Gameplay presentation:
Unity C#
UE5 C++
Details (Unity / C#)
Scanner mechanic
The main point of the scanner mechanic is to display a large amount of points that will be placed on the level geometry. The more points displayed the more accurate the level layout will become.
The scanner mechanic uses VFX Graph to display points as a particle system. The main scanner script sends point data as a custom struct containing information for each point. In this example I am sending the point position, color, size and a int to indicate if the point is using it's own default gradient color or a new static color.
This custom struct data is then added to a list containing all new points to be displayed. When ready that list is then added to a graphics buffer which is sent to the VFX Graph. After that I simply sample the graphics buffer to gain the required data and initialize the new particles.
This method enables more customisation of single particles.
Details (UE5 / C++)
Scanner mechanic
The main mechanic is very similar to how it was implemented in Unity with a big (and obvious) difference in the Particle System.
In UE5 I created a very simple Niagara System which has two input arrays, one for particle position and one for particle color (Vector/LinearColor). These arrays are then read to apply both position and colour on submission. So all we have to do in code is to create the NiagaraComponent, Activate it and feed the correct ArrayData into the values:
But how do I get the particle data? The normal scan implementation is the same as the Unity one, however the Big Scan differs a bit.

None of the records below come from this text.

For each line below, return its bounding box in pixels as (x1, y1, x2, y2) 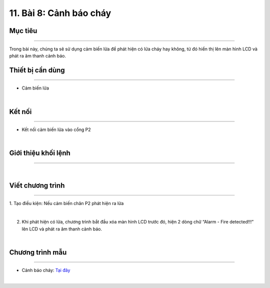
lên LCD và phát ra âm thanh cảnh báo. (21, 225, 102, 232)
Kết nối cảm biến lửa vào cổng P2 (21, 126, 91, 132)
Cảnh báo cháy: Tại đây (21, 267, 70, 273)
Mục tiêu (9, 26, 37, 35)
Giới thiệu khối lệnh (9, 149, 71, 157)
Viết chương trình (9, 181, 65, 189)
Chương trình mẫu (9, 248, 67, 256)
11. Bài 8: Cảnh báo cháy (9, 7, 111, 18)
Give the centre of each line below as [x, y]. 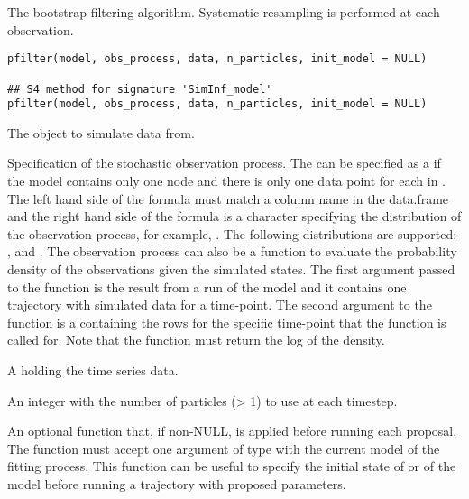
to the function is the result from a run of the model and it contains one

Firstly when the scan begins I update the ScanAngle based on the ScanRate and call ShootBigScanRays method (Figure 1). I create two arrays (one for particle positions, one for particle colours). Next I get the horizontal step per ray as we want to shoot these rays inside provided angle. We then iterate through the amount of rays (Figure 2) we want to shoot horizontally and add a small random deviation (just to look good, as uniform placement looked too uncanny). RotateRayObjectsToAngle (Figure 3) will rotate the reference object based on provided max angle, the vertical angle and degrees the ray should shoot in. It will perform a LineTrace and return the result. Becasue we passed in the HitResult as a reference if we return true we can still access the LineTrace result with the correct information. And Lastly we update the NiagaraSystem with the new point data. Next frame we will increase/decrease the VerticalScanAngle to run the function again.